The ORTO scale has been shown to have low to questionable internal consistency reliability for use in clinical purposes, as the average alphas of the total scale and subscales were greater. On the other hand, the ORTO administration format did not affect the reliability coefficients; hence, this test could be applied online rather than face-to-face, thereby increasing its accessibility. The ORTO exhibits low to questionable internal consistency reliability; thus, the ORTO needs another measurement tool for clinical purposes to assess the ON symptomatology of people with ON disorder.

While our findings highlight significant limitations of the ORTO-15, several additional psychometric instruments have emerged for assessing orthorexic tendencies. For example, the Eating Habits Questionnaire (EHQ) [59], Düsseldorfer Orthorexie Skala (DOS) [60], and Teruel Orthorexia Scale (TOS) [61] have demonstrated acceptable internal consistency and validity [41]. Additionally, the Orion Orthorexia Nervosa Inventory (ONI) [62] was recently developed using robust scale validation methods and shows adequate reliability. Given the strong evidence for the improved psychometric properties of the ORTO-15 compared to those of the ORTO-15, we recommend that clinicians and researchers consider utilizing multiple tools for assessing ON. By employing a combination of assessment instruments, a more comprehensive and reliable understanding of ON can be obtained. This approach allows for a broader assessment of different aspects of ON and reduces the potential bias or limitations associated with relying solely on a single tool.

It must also be acknowledged that validated assessment tools can aid in the identification of orthorexic tendencies, and psychiatric evaluation remains an important component of thoroughly assessing individuals who screen positive. Scales provide an initial signal of risk but cannot be used to diagnose ON or determine specific treatment needs. Comprehensive psychiatric evaluation is essential for differentiating orthorexia from other eating or mental health disorders, given the significant symptom overlap.
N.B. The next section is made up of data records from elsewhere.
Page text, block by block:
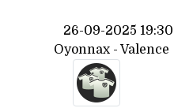
26-09-2025 19:30
Oyonnax - Valence
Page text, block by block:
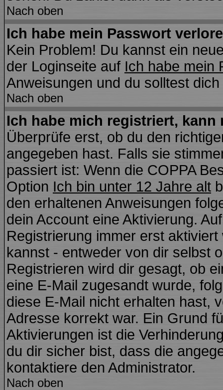
Nach oben
Ich habe mein Passwort
Kein Problem! Du kannst ein
der Loginseite auf Ich habe mein
Anweisungen und du solltest
Nach oben
Ich habe mich registriert,
Überprüfe erst, ob du den
angegeben hast. Falls sie
passiert ist: Wenn die COPPA
Option Ich bin unter 12 Jahre alt
den erhaltenen Anweisungen
dein Account eine Aktivierung.
Registrierung immer erst
kannst - entweder von dir selbst
Registrieren wird dir gesagt, ob
eine E-Mail zugesandt wurde,
diese E-Mail nicht erhalten hast,
Adresse korrekt war. Ein Grund
Aktivierungen ist die
du dir sicher bist, dass die
kontaktiere den Administrator.
Nach oben
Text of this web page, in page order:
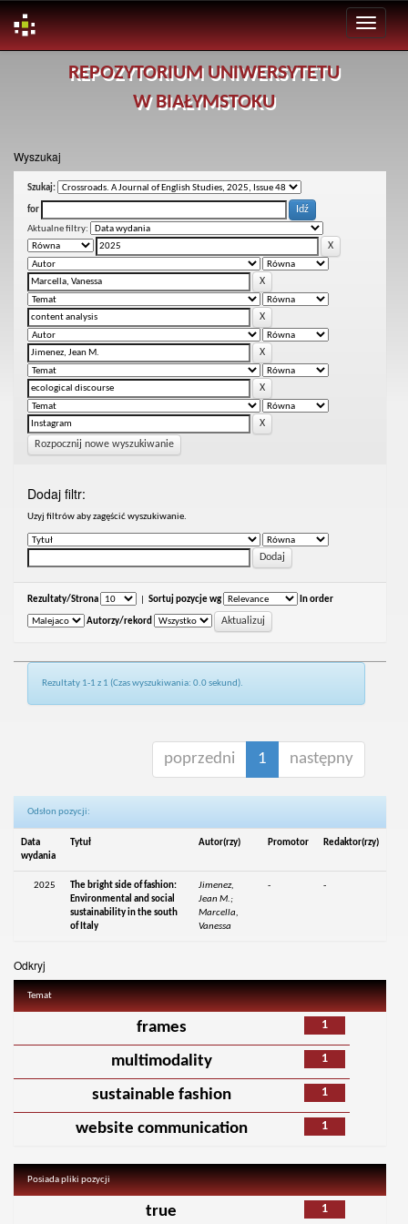
REPOZYTORIUM UNIWERSYTETU
W BIAŁYMSTOKU
Wyszukaj
Szukaj:
for
Aktualne filtry:
Rozpocznij nowe wyszukiwanie
Dodaj filtr:
Uzyj filtrów aby zagęścić wyszukiwanie.
Rezultaty/Strona Sortuj pozycje wg In order
Autorzy/rekord
Rezultaty 1-1 z 1 (Czas wyszukiwania: 0.0 sekund).
poprzedni 1 następny
Odsłon pozycji:
Data
wydania
Tytuł Autor(rzy) Promotor Redaktor(rzy)
2025
The bright side of fashion:
Environmental and social
sustainability in the south
of Italy
Jimenez,
Jean M.;
Marcella,
Vanessa
- -
Odkryj
Temat
1
frames
1
multimodality
1
sustainable fashion
1
website communication
Posiada pliki pozycji
1
true
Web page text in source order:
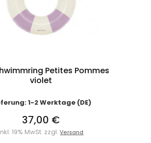
Petites Pommes
violet
1-2 Werktage (DE)
37,00 €
19% MwSt. zzgl.Versand
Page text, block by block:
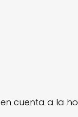
cuenta a la
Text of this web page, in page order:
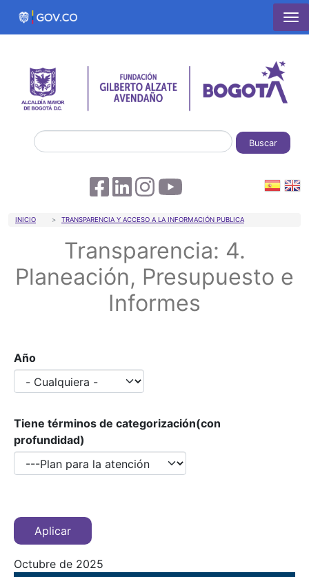
Pasar al contenido principal
Buscar
Sobrescribir enlaces de ayuda a la
INICIO TRANSPARENCIA Y ACCESO A LA INFORMACIÓN PUBLICA
Transparencia: 4.
Planeación, Presupuesto e
Informes
Año
Tiene términos de categorización(con
profundidad)
Octubre de 2025
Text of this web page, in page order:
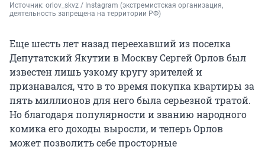
Источник: orlov_skvz / Instagram (экстремистская организация,
деятельность запрещена на территории РФ)
Еще шесть лет назад переехавший из поселка
Депутатский Якутии в Москву Сергей Орлов был
известен лишь узкому кругу зрителей и
признавался, что в то время покупка квартиры за
пять миллионов для него была серьезной тратой.
Но благодаря популярности и званию народного
комика его доходы выросли, и теперь Орлов
может позволить себе просторные
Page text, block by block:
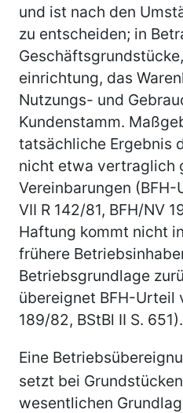
und ist nach den
zu entscheiden; in
einrichtung, das
Nutzungs- und
Kundenstamm.
tatsächliche Ergebnis
nicht etwa vertraglich
Vereinbarungen (BFH-
VII R 142/81, BFH/NV
Haftung kommt nicht
frühere
Betriebsgrundlage
übereignet BFH-Urteil
189/82, BStBl II S. 651).
Eine
setzt bei
wesentlichen
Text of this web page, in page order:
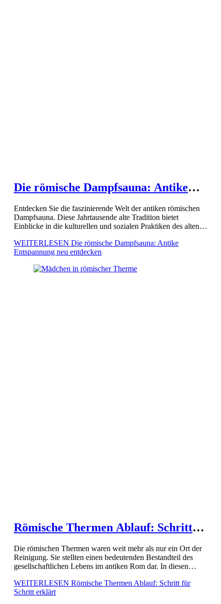
Die römische Dampfsauna: Antike
Entdecken Sie die faszinierende Welt der antiken römischen
Dampfsauna. Diese Jahrtausende alte Tradition bietet
Einblicke in die kulturellen und sozialen Praktiken des alten
Wärme und […]
WEITERLESEN Die römische Dampfsauna: Antike
Entspannung neu entdecken
Römische Thermen Ablauf: Schritt
Die römischen Thermen waren weit mehr als nur ein Ort der
Reinigung. Sie stellten einen bedeutenden Bestandteil des
gesellschaftlichen Lebens im antiken Rom dar. In diesen
körperliche Erholung, […]
WEITERLESEN Römische Thermen Ablauf: Schritt für
Schritt erklärt
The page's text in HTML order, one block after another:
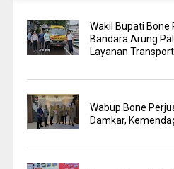
Wakil Bupati Bone
Bandara Arung
Layanan
Wabup Bone
Damkar,
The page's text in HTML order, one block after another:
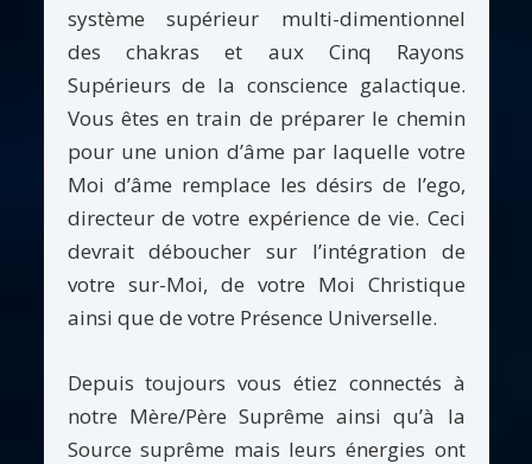
système supérieur multi-dimentionnel
des chakras et aux Cinq Rayons
Supérieurs de la conscience galactique.
Vous êtes en train de préparer le chemin
pour une union d’âme par laquelle votre
Moi d’âme remplace les désirs de l’ego,
directeur de votre expérience de vie. Ceci
devrait déboucher sur l’intégration de
votre sur-Moi, de votre Moi Christique
ainsi que de votre Présence Universelle.
Depuis toujours vous étiez connectés à
notre Mère/Père Suprême ainsi qu’à la
Source suprême mais leurs énergies ont
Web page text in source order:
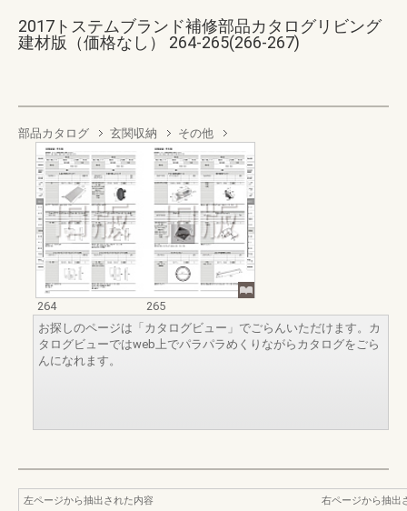
2017トステムブランド補修部品カタログリビング
建材版（価格なし） 264-265(266-267)
部品カタログ 玄関収納 その他
264
265
お探しのページは「カタログビュー」でごらんいただけます。カ
タログビューではweb上でパラパラめくりながらカタログをごら
んになれます。
左ページから抽出された内容
右ページから抽出
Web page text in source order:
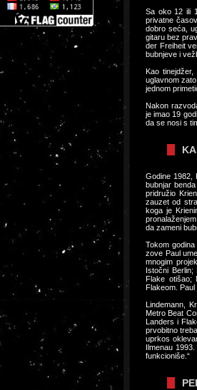
Sa oko 12 ili
privatne
dobro seća,
gitaru bez
der Freiheit
bubnjeve i
Kao
uglavnom
jednom
Nakon
je imao 19
da se nosi s
Godine 1982,
bubnjar
pridružio
zauzet od
koga je
da zameni
Tokom
zove Paul
mnogim
Istočni
Flake otišao;
Flakeom.
Lindemann,
Metro Beat
Landers i
prvobitno
uprkos
Ilmenau
funkcioniše.“
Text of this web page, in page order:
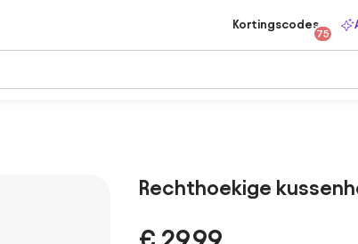
Kortingscodes
75
Rechthoekige
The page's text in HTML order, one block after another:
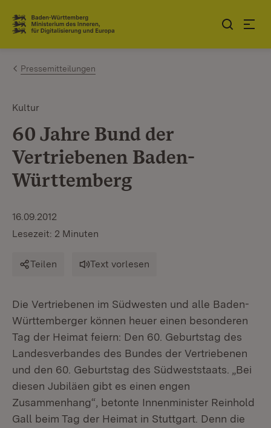
Zum Inhalt springen
Link zur Startseite
Pressemitteilungen
Kultur
60 Jahre Bund der
Vertriebenen Baden-
Württemberg
16.09.2012
Lesezeit: 2 Minuten
Teilen Text vorlesen
Die Vertriebenen im Südwesten und alle Baden-
Württemberger können heuer einen besonderen
Tag der Heimat feiern: Den 60. Geburtstag des
Landesverbandes des Bundes der Vertriebenen
und den 60. Geburtstag des Südweststaats. „Bei
diesen Jubiläen gibt es einen engen
Zusammenhang“, betonte Innenminister Reinhold
Gall beim Tag der Heimat in Stuttgart. Denn die
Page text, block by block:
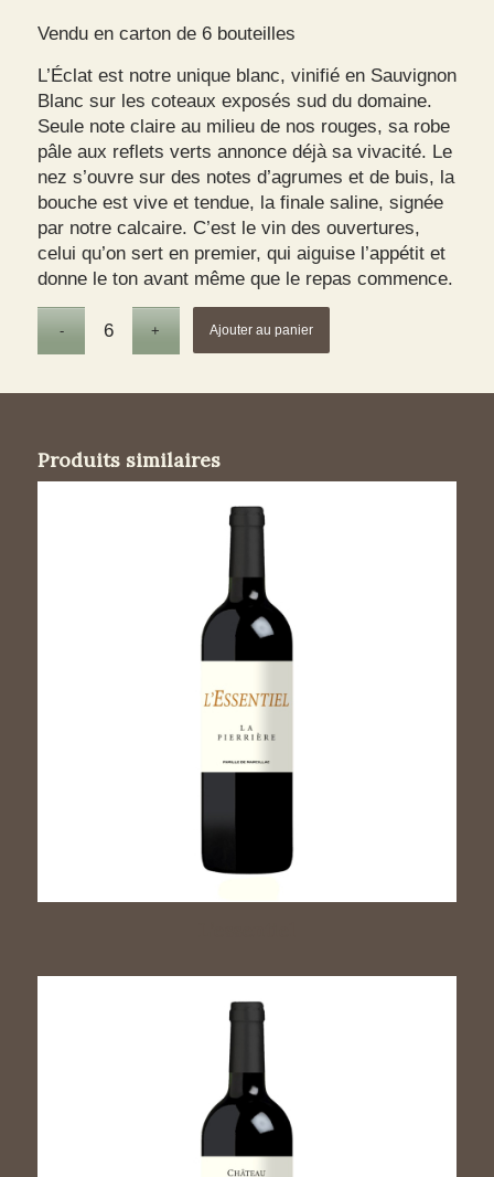
Vendu en carton de 6 bouteilles
L’Éclat est notre unique blanc, vinifié en Sauvignon
Blanc sur les coteaux exposés sud du domaine.
Seule note claire au milieu de nos rouges, sa robe
pâle aux reflets verts annonce déjà sa vivacité. Le
nez s’ouvre sur des notes d’agrumes et de buis, la
bouche est vive et tendue, la finale saline, signée
par notre calcaire. C’est le vin des ouvertures,
celui qu’on sert en premier, qui aiguise l’appétit et
donne le ton avant même que le repas commence.
Ajouter au panier
Produits similaires

Expert assessment can also identify any cooccurring conditions that may warrant tailored intervention. We emphasize that screening measures should always be paired with detailed clinical interviews and examinations by an experienced psychiatrist or eating disorder specialist. Using scales as an adjunct, rather than a replacement for skilled evaluation, will enable comprehensive assessment and personalization of treatment approaches.
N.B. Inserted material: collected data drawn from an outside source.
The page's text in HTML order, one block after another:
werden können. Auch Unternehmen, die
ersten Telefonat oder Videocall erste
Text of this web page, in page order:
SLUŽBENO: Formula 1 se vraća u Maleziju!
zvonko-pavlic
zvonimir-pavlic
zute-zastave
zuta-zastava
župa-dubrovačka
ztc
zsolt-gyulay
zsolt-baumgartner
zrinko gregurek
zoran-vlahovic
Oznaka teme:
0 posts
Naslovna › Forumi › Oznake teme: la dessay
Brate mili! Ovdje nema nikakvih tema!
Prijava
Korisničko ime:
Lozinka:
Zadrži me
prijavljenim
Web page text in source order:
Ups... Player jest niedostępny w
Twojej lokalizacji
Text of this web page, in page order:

Implications for future research

In research, we suggest that a second scale be used in parallel to the ORTO. There is a need for more inclusivity, which involves a wider range of variety concerning age, nationality, ethnicity, and sex, and comparisons of reliability between them. The evaluation should consider the differences between cultures and countries and how they may relate to and affect the results. Consider integrating a licensed psychiatric interview and evaluation alongside the ORTO scale to ensure more thorough and precise outcomes. Consider using another scale alongside ORTO to broaden the scope of the results.

Conclusions

After conducting a reliability generalization meta-analysis of the ORTO scale, it was determined that the scale is weaker in measuring ON. Despite the potential of the ORTO scale to provide valuable insights into the eating habits and behaviors of individuals with ON, its lack of reliability is a significant issue. Therefore, future studies exploring ON should use alternative measures to provide more accurate and reliable data. It is important to ensure that reliable measurements are used in research studies to produce valid conclusions that can guide clinical practice and treatment options for patients.